▶ Problem to work on: If a line in the listing below includes the string "kitchen", pull it out.

(Data for this exercise begins)

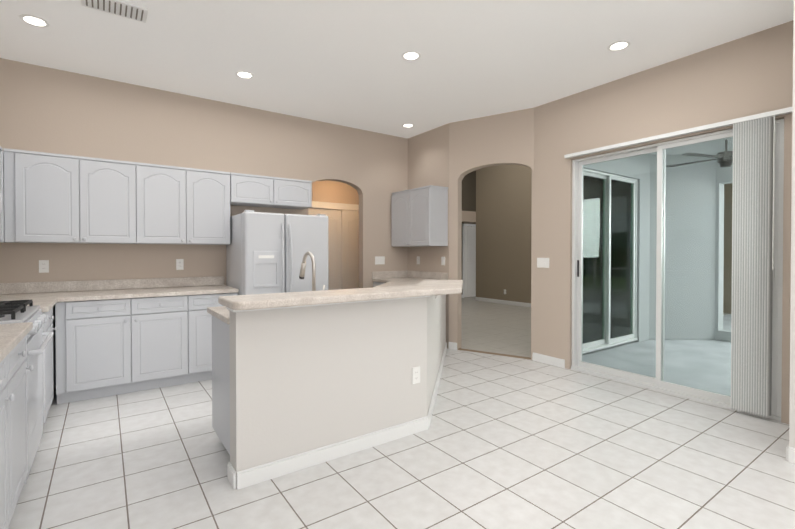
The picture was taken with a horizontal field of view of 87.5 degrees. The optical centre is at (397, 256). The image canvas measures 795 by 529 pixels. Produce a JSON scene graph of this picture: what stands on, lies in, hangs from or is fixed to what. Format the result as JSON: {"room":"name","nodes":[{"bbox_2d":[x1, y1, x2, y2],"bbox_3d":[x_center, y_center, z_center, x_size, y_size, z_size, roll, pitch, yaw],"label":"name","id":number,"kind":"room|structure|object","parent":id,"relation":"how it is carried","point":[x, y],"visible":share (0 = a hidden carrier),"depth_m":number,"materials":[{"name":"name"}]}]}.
{"room":"kitchen","nodes":[
{"label":"kitchen","id":0,"kind":"room"},
{"bbox_2d":[0,58,407,388],"bbox_3d":[-1.813,-0.270,4.951,4.997,3.000,0.120,0,1,-35],"label":"wall","id":1,"kind":"structure","parent":0,"point":[48,110],"depth_m":4.44,"materials":[{"name":"beige paint"}]},
{"bbox_2d":[3,148,82,243],"bbox_3d":[-3.160,-0.518,3.721,0.501,0.782,0.320,0,1,-35],"label":"upper cabinet","id":2,"kind":"object","parent":1,"relation":"attached to","point":[54,198],"depth_m":3.59,"materials":[{"name":"grey wood"}]},
{"bbox_2d":[39,260,48,272],"bbox_3d":[-3.273,0.086,3.841,0.070,0.116,0.008,0,1,-35],"label":"electrical outlet","id":3,"kind":"object","parent":1,"relation":"attached to","point":[43,266],"visible":1,"depth_m":3.84,"materials":[{"name":"white plastic"}]},
{"bbox_2d":[83,157,138,243],"bbox_3d":[-2.779,-0.521,3.991,0.432,0.782,0.320,0,1,-35],"label":"upper cabinet","id":4,"kind":"object","parent":1,"relation":"attached to","point":[110,187],"depth_m":3.87,"materials":[{"name":"grey wood"}]},
{"bbox_2d":[139,163,186,243],"bbox_3d":[-2.426,-0.524,4.240,0.432,0.782,0.320,0,1,-35],"label":"upper cabinet","id":5,"kind":"object","parent":1,"relation":"attached to","point":[162,188],"depth_m":4.11,"materials":[{"name":"grey wood"}]},
{"bbox_2d":[176,259,183,269],"bbox_3d":[-2.355,0.080,4.490,0.070,0.116,0.008,0,1,-35],"label":"electrical outlet","id":6,"kind":"object","parent":1,"relation":"attached to","point":[179,264],"visible":1,"depth_m":4.49,"materials":[{"name":"white plastic"}]},
{"bbox_2d":[187,168,229,244],"bbox_3d":[-2.073,-0.527,4.490,0.433,0.782,0.320,0,1,-35],"label":"upper cabinet","id":7,"kind":"object","parent":1,"relation":"attached to","point":[208,191],"depth_m":4.36,"materials":[{"name":"grey wood"}]},
{"bbox_2d":[230,172,311,209],"bbox_3d":[-1.502,-0.761,4.874,0.938,0.322,0.349,0,1,-35],"label":"upper cabinet","id":8,"kind":"object","parent":1,"relation":"attached to","point":[262,191],"visible":1,"depth_m":4.74,"materials":[{"name":"grey wood"}]},
{"bbox_2d":[375,256,384,264],"bbox_3d":[-0.252,0.049,5.976,0.162,0.116,0.011,0,1,-35],"label":"light switch","id":9,"kind":"object","parent":1,"relation":"attached to","point":[379,259],"visible":1,"depth_m":5.97,"materials":[{"name":"white plastic"}]},
{"bbox_2d":[312,180,358,209],"bbox_3d":[-1.243,-0.020,6.765,2.320,2.460,0.120,0,1,-35],"label":"wall","id":10,"kind":"structure","parent":0,"point":[331,191],"depth_m":6.81,"materials":[{"name":"beige paint"}]},
{"bbox_2d":[308,201,358,289],"bbox_3d":[-0.920,0.159,6.882,1.540,2.100,0.060,0,1,-35],"label":"closet door","id":11,"kind":"structure","parent":10,"relation":"in","point":[343,245],"depth_m":6.86,"materials":[{"name":"beige wood"}]},
{"bbox_2d":[229,295,445,488],"bbox_3d":[-0.144,0.742,3.920,3.125,0.997,1.891,0,1,-35],"label":"wall","id":12,"kind":"structure","parent":0,"point":[305,379],"depth_m":2.55,"materials":[{"name":"white paint"}]},
{"bbox_2d":[207,271,447,323],"bbox_3d":[-0.406,0.293,4.311,3.178,0.137,2.551,0,1,-35],"label":"countertop","id":13,"kind":"structure","parent":12,"relation":"on","point":[389,279],"depth_m":5.70,"materials":[{"name":"stone"}]},
{"bbox_2d":[299,252,324,290],"bbox_3d":[-0.591,0.151,2.850,0.114,0.376,0.256,0,1,-35],"label":"faucet","id":14,"kind":"object","parent":13,"relation":"on","point":[303,268],"visible":0.69,"depth_m":2.78,"materials":[{"name":"silver metal"}]},
{"bbox_2d":[226,296,428,311],"bbox_3d":[-0.267,0.271,2.960,1.857,0.033,0.511,0,1,-35],"label":"trim","id":15,"kind":"structure","parent":12,"relation":"attached to","point":[317,305],"depth_m":2.48,"materials":[{"name":"white stone"}]},
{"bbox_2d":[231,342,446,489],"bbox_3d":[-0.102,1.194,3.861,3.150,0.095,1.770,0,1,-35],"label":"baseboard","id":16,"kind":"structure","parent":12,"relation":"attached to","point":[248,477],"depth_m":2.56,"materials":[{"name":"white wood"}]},
{"bbox_2d":[218,279,462,309],"bbox_3d":[-0.175,0.230,2.924,2.069,0.043,0.810,0,1,-35],"label":"countertop","id":17,"kind":"structure","parent":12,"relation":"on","point":[426,287],"depth_m":2.40,"materials":[{"name":"stone"}]},
{"bbox_2d":[412,366,419,383],"bbox_3d":[0.133,0.841,2.952,0.070,0.116,0.008,0,1,-35],"label":"outlet","id":18,"kind":"object","parent":12,"relation":"attached to","point":[415,375],"visible":1,"depth_m":2.95,"materials":[{"name":"white plastic"}]},
{"bbox_2d":[0,0,793,138],"bbox_3d":[-0.110,-2.380,1.129,7.588,1.300,8.290,0,1,-35],"label":"ceiling","id":19,"kind":"structure","parent":0,"point":[341,62],"depth_m":3.47,"materials":[{"name":"white paint"}]},
{"bbox_2d":[19,14,49,27],"bbox_3d":[-2.687,-1.772,3.074,0.170,0.056,0.170,0,1,-35],"label":"recessed light","id":20,"kind":"object","parent":19,"relation":"in","point":[34,20],"visible":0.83,"depth_m":3.06,"materials":[{"name":"white"}]},
{"bbox_2d":[81,0,147,22],"bbox_3d":[-1.969,-1.742,2.893,0.380,0.014,0.200,0,1,-35],"label":"ceiling vent","id":21,"kind":"object","parent":19,"relation":"in","point":[127,10],"visible":0.98,"depth_m":2.90,"materials":[{"name":"white metal"}]},
{"bbox_2d":[235,71,253,78],"bbox_3d":[-1.476,-1.782,4.004,0.170,0.056,0.170,0,1,-35],"label":"recessed light","id":22,"kind":"object","parent":19,"relation":"in","point":[245,74],"visible":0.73,"depth_m":3.99,"materials":[{"name":"white"}]},
{"bbox_2d":[402,123,413,127],"bbox_3d":[0.144,-1.800,5.602,0.170,0.056,0.170,0,1,-35],"label":"recessed light","id":23,"kind":"object","parent":19,"relation":"in","point":[407,125],"visible":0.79,"depth_m":5.59,"materials":[{"name":"white"}]},
{"bbox_2d":[401,51,420,60],"bbox_3d":[0.119,-1.778,3.617,0.170,0.056,0.170,0,1,-35],"label":"recessed light","id":24,"kind":"object","parent":19,"relation":"in","point":[411,55],"visible":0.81,"depth_m":3.61,"materials":[{"name":"white"}]},
{"bbox_2d":[607,40,629,50],"bbox_3d":[1.837,-1.776,3.444,0.170,0.056,0.170,0,1,-35],"label":"recessed light","id":25,"kind":"object","parent":19,"relation":"in","point":[618,45],"visible":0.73,"depth_m":3.43,"materials":[{"name":"white"}]},
{"bbox_2d":[8,297,794,528],"bbox_3d":[1.377,1.281,4.823,14.000,0.100,12.300,0,1,-35],"label":"floor","id":26,"kind":"structure","parent":0,"point":[504,442],"depth_m":2.54,"materials":[{"name":"tile"}]},
{"bbox_2d":[0,351,15,528],"bbox_3d":[-1.762,0.834,1.347,0.656,0.868,0.552,0,1,-35],"label":"base cabinet","id":27,"kind":"object","parent":26,"relation":"on","point":[7,500],"depth_m":1.73,"materials":[{"name":"grey wood"}]},
{"bbox_2d":[12,335,31,504],"bbox_3d":[-2.081,0.829,1.798,0.656,0.868,0.553,0,1,-35],"label":"base cabinet","id":28,"kind":"object","parent":26,"relation":"on","point":[13,427],"depth_m":2.00,"materials":[{"name":"grey wood"}]},
{"bbox_2d":[0,322,32,361],"bbox_3d":[-1.746,0.325,1.340,0.681,0.137,1.678,0,1,-35],"label":"countertop","id":29,"kind":"structure","parent":28,"relation":"on","point":[12,335],"depth_m":1.89,"materials":[{"name":"stone"}]},
{"bbox_2d":[0,300,53,483],"bbox_3d":[-2.440,0.732,2.356,0.712,1.050,0.760,0,1,-35],"label":"stove","id":30,"kind":"object","parent":26,"relation":"on","point":[16,311],"visible":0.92,"depth_m":2.46,"materials":[{"name":"white metal"}]},
{"bbox_2d":[42,306,55,422],"bbox_3d":[-2.860,0.818,2.899,0.656,0.868,0.597,0,1,-35],"label":"base cabinet","id":31,"kind":"object","parent":26,"relation":"on","point":[49,367],"depth_m":3.06,"materials":[{"name":"grey wood"}]},
{"bbox_2d":[54,305,56,368],"bbox_3d":[-3.239,0.812,3.435,0.656,0.868,0.717,0,1,-35],"label":"base cabinet","id":32,"kind":"object","parent":26,"relation":"on","point":[55,328],"depth_m":3.64,"materials":[{"name":"grey"}]},
{"bbox_2d":[55,298,134,404],"bbox_3d":[-2.784,0.808,3.826,0.527,0.868,0.605,0,1,-35],"label":"base cabinet","id":33,"kind":"object","parent":26,"relation":"on","point":[108,347],"depth_m":3.58,"materials":[{"name":"grey wood"}]},
{"bbox_2d":[135,295,190,391],"bbox_3d":[-2.381,0.805,4.112,0.462,0.868,0.605,0,1,-35],"label":"base cabinet","id":34,"kind":"object","parent":26,"relation":"on","point":[162,324],"depth_m":3.88,"materials":[{"name":"grey wood"}]},
{"bbox_2d":[191,293,236,382],"bbox_3d":[-2.003,0.802,4.379,0.463,0.868,0.605,0,1,-35],"label":"base cabinet","id":35,"kind":"object","parent":26,"relation":"on","point":[201,321],"depth_m":4.08,"materials":[{"name":"grey wood"}]},
{"bbox_2d":[0,276,238,311],"bbox_3d":[-2.472,0.300,3.607,2.114,0.137,1.314,0,1,-35],"label":"countertop","id":36,"kind":"structure","parent":35,"relation":"on","point":[46,296],"depth_m":3.94,"materials":[{"name":"stone"}]},
{"bbox_2d":[212,316,229,454],"bbox_3d":[-0.734,0.818,2.850,0.901,0.868,0.535,0,1,-35],"label":"base cabinet","id":37,"kind":"object","parent":26,"relation":"on","point":[220,378],"visible":0.15,"depth_m":2.58,"materials":[{"name":"grey wood"}]},
{"bbox_2d":[226,210,328,294],"bbox_3d":[-1.333,0.379,4.645,0.910,1.708,0.845,0,1,-35],"label":"fridge","id":38,"kind":"object","parent":26,"relation":"on","point":[265,252],"visible":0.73,"depth_m":4.30,"materials":[{"name":"white metal"}]},
{"bbox_2d":[373,282,383,286],"bbox_3d":[0.107,0.787,5.776,0.655,0.868,0.761,0,1,-35],"label":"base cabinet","id":39,"kind":"object","parent":26,"relation":"on","point":[375,284],"visible":0.12,"depth_m":5.82,"materials":[{"name":"grey"}]},
{"bbox_2d":[458,348,530,359],"bbox_3d":[1.229,1.223,5.249,0.978,0.006,0.075,0,1,32],"label":"threshold","id":40,"kind":"object","parent":26,"relation":"on","point":[495,353],"visible":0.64,"depth_m":5.25,"materials":[{"name":"brown wood"}]},
{"bbox_2d":[408,123,448,348],"bbox_3d":[0.474,-0.281,5.932,0.130,3.000,0.919,0,1,-35],"label":"wall","id":41,"kind":"structure","parent":0,"point":[428,157],"depth_m":5.82,"materials":[{"name":"beige paint"}]},
{"bbox_2d":[391,185,447,246],"bbox_3d":[0.281,-0.540,5.781,0.349,0.782,0.879,0,1,-35],"label":"upper cabinet","id":42,"kind":"object","parent":41,"relation":"attached to","point":[419,216],"visible":1,"depth_m":5.52,"materials":[{"name":"grey wood"}]},
{"bbox_2d":[441,257,444,264],"bbox_3d":[0.616,0.052,5.610,0.011,0.116,0.070,0,1,-35],"label":"light switch","id":43,"kind":"object","parent":41,"relation":"attached to","point":[442,260],"visible":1,"depth_m":5.61,"materials":[{"name":"white plastic"}]},
{"bbox_2d":[461,170,475,297],"bbox_3d":[1.134,-0.939,11.334,6.850,4.200,0.150,0,1,-35],"label":"wall","id":44,"kind":"structure","parent":0,"point":[469,198],"depth_m":11.89,"materials":[{"name":"brown paint"}]},
{"bbox_2d":[462,224,475,297],"bbox_3d":[2.218,0.104,12.004,0.920,2.100,0.020,0,1,-35],"label":"hall door","id":45,"kind":"structure","parent":44,"relation":"in","point":[469,258],"depth_m":11.87,"materials":[{"name":"white wood"}]},
{"bbox_2d":[462,210,475,222],"bbox_3d":[0.734,-1.067,10.254,3.250,0.280,0.150,0,1,-35],"label":"wall","id":46,"kind":"structure","parent":0,"point":[467,216],"depth_m":10.99,"materials":[{"name":"brown paint"}]},
{"bbox_2d":[449,108,533,349],"bbox_3d":[1.186,-0.274,5.281,1.101,3.000,0.130,0,1,32],"label":"wall","id":47,"kind":"structure","parent":0,"point":[507,138],"depth_m":5.33,"materials":[{"name":"beige paint"}]},
{"bbox_2d":[476,165,531,302],"bbox_3d":[3.583,-0.916,9.215,0.200,4.200,4.840,0,1,-35],"label":"wall","id":48,"kind":"structure","parent":0,"point":[503,221],"depth_m":10.35,"materials":[{"name":"beige paint"}]},
{"bbox_2d":[475,297,530,306],"bbox_3d":[3.492,1.137,9.179,0.014,0.095,4.830,0,1,-35],"label":"baseboard","id":49,"kind":"structure","parent":48,"relation":"attached to","point":[523,304],"depth_m":10.35,"materials":[{"name":"white wood"}]},
{"bbox_2d":[583,154,732,341],"bbox_3d":[5.192,-0.857,3.677,3.970,4.200,6.060,0,1,-35],"label":"wall","id":50,"kind":"structure","parent":0,"point":[672,239],"depth_m":6.10,"materials":[{"name":"grey paint"}]},
{"bbox_2d":[583,168,637,353],"bbox_3d":[2.814,0.044,5.572,1.447,2.297,0.135,0,1,-35],"label":"sliding door","id":51,"kind":"structure","parent":50,"relation":"attached to","point":[604,293],"depth_m":5.57,"materials":[{"name":"white metal"}]},
{"bbox_2d":[531,21,792,423],"bbox_3d":[2.474,-0.259,3.895,0.200,3.000,2.744,0,1,-35],"label":"wall","id":52,"kind":"structure","parent":0,"point":[749,75],"depth_m":3.95,"materials":[{"name":"beige paint"}]},
{"bbox_2d":[537,258,548,267],"bbox_3d":[1.690,0.066,4.821,0.011,0.116,0.162,0,1,-35],"label":"light switch","id":53,"kind":"object","parent":52,"relation":"attached to","point":[542,262],"visible":1,"depth_m":4.82,"materials":[{"name":"white plastic"}]},
{"bbox_2d":[532,352,564,367],"bbox_3d":[1.732,1.184,4.771,0.014,0.095,0.420,0,1,-35],"label":"baseboard","id":54,"kind":"structure","parent":52,"relation":"attached to","point":[559,362],"depth_m":4.76,"materials":[{"name":"white wood"}]},
{"bbox_2d":[571,118,783,420],"bbox_3d":[2.463,0.092,3.884,0.135,2.297,1.740,0,1,-35],"label":"sliding door","id":55,"kind":"structure","parent":52,"relation":"attached to","point":[658,383],"depth_m":3.85,"materials":[{"name":"clear glass"}]},
{"bbox_2d":[564,107,792,416],"bbox_3d":[2.368,0.051,3.791,0.090,2.311,1.846,0,1,-35],"label":"vertical blinds","id":56,"kind":"object","parent":52,"relation":"attached to","point":[752,242],"visible":1,"depth_m":3.23,"materials":[{"name":"white plastic"}]},
{"bbox_2d":[649,137,732,183],"bbox_3d":[6.228,-1.525,4.403,6.532,0.080,6.060,0,1,-35],"label":"ceiling","id":57,"kind":"structure","parent":0,"point":[711,145],"depth_m":5.73,"materials":[{"name":"white paint"}]},
{"bbox_2d":[667,140,732,166],"bbox_3d":[4.167,-1.325,5.340,1.333,0.340,1.293,0,1,-35],"label":"fan","id":58,"kind":"object","parent":57,"relation":"hanging from","point":[729,160],"depth_m":5.25,"materials":[{"name":"black metal"}]},
{"bbox_2d":[723,183,732,313],"bbox_3d":[5.506,-0.935,10.955,0.150,4.200,5.460,0,1,-35],"label":"wall","id":59,"kind":"structure","parent":0,"point":[728,212],"depth_m":8.76,"materials":[{"name":"brown paint"}]},
{"bbox_2d":[789,0,794,447],"bbox_3d":[3.776,-0.231,1.237,0.741,3.000,3.700,0,1,-35],"label":"wall","id":60,"kind":"structure","parent":0,"point":[792,388],"depth_m":2.53,"materials":[{"name":"white paint"}]},
{"bbox_2d":[786,444,794,463],"bbox_3d":[3.464,1.224,1.041,0.019,0.095,3.715,0,1,-35],"label":"baseboard","id":61,"kind":"structure","parent":60,"relation":"attached to","point":[790,451],"depth_m":2.53,"materials":[{"name":"white wood"}]},
{"bbox_3d":[-1.444,-0.220,0.208,0.120,3.000,8.050,0,1,-35],"label":"wall","id":62,"kind":"structure","parent":0,"visible":0},
{"bbox_2d":[0,191,1,214],"bbox_3d":[-2.535,-0.326,2.277,0.483,0.425,0.760,0,1,-35],"label":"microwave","id":63,"kind":"object","parent":62,"relation":"attached to","point":[0,203],"visible":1,"depth_m":2.56,"materials":[{"name":"white metal"}]},
{"bbox_2d":[0,146,4,241],"bbox_3d":[-3.289,-0.513,3.198,0.320,0.782,0.418,0,1,-35],"label":"upper cabinet","id":64,"kind":"object","parent":62,"relation":"attached to","point":[2,238],"depth_m":3.45,"materials":[{"name":"grey wood"}]}
]}

(Data for this exercise ends)

▶ Response to the task:
{"room":"kitchen","nodes":[
{"label":"kitchen","id":0,"kind":"room"},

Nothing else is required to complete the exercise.